仕事の合間などでも手軽行えますが、抗重力位のため、体幹筋に僅かですが収縮が入っているため、ストレッチ効果は高くありません。
なので、あくまで、補助的に行うようにされると良いと思います。
お尻のストレッチ
方法
①座って伸ばしたい方の足首を反対側のももの上に乗せます。(この時に股関節に痛みがある方は無理しないで下さい。)
②そのまま体をお辞儀するように倒していくと、中殿筋がストレッチされます。20秒程度伸張感を感じながら伸ばします。

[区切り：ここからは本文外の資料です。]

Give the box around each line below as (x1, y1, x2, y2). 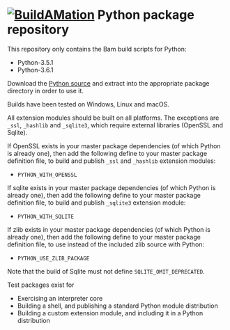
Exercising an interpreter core (17, 294, 103, 302)
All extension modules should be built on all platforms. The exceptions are (7, 113, 220, 122)
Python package (97, 7, 195, 23)
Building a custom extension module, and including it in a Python (17, 308, 204, 317)
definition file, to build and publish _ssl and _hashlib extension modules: (7, 157, 216, 165)
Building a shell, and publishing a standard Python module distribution (17, 301, 218, 310)
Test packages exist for (7, 281, 75, 289)
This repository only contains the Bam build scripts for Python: (7, 45, 187, 53)
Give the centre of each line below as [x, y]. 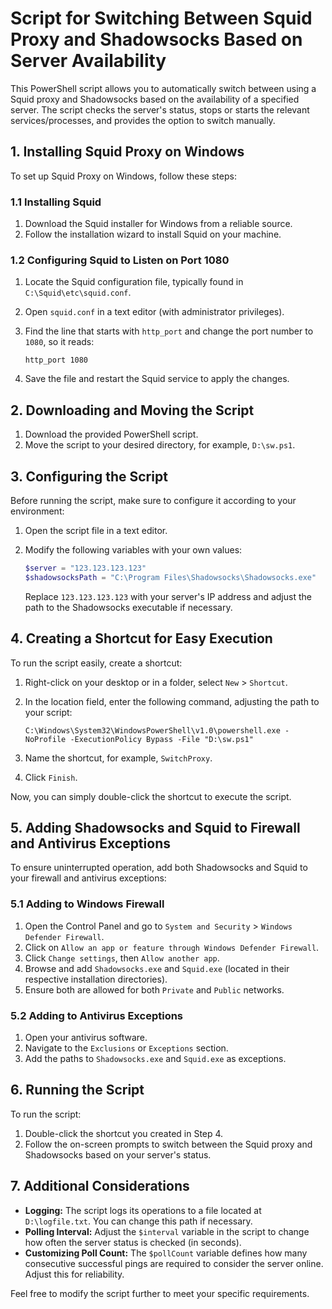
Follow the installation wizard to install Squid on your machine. [153, 234]
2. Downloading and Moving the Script [132, 410]
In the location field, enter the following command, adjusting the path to [172, 701]
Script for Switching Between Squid [161, 18]
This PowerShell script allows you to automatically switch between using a [163, 88]
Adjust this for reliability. [74, 1274]
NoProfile [45, 739]
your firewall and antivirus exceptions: [88, 878]

腰が固い方、痛みがある方は中殿筋などお尻の筋肉も固くなっている場合が多いです。
腰をストレッチする前にこの方法で中殿筋を伸ばしておくとスムーズにストレッチできます。
腰のストレッチ
方法
椅子に座り、腰をねじります。肘かけか、背もたれを持つとより腰をねじることができます。
腰から背中のストレッチ
方法
①椅子に座り、クッションや枕などを両腕で抱えます。この時に必ず腰は反らせず、丸めるようにします。
②クッションを左右に動かすように体全体をひねります。10回程度行います。
この方法では腹筋群を収縮させると同時に腰背部を伸ばすことで、相反抑制という効果を狙っています。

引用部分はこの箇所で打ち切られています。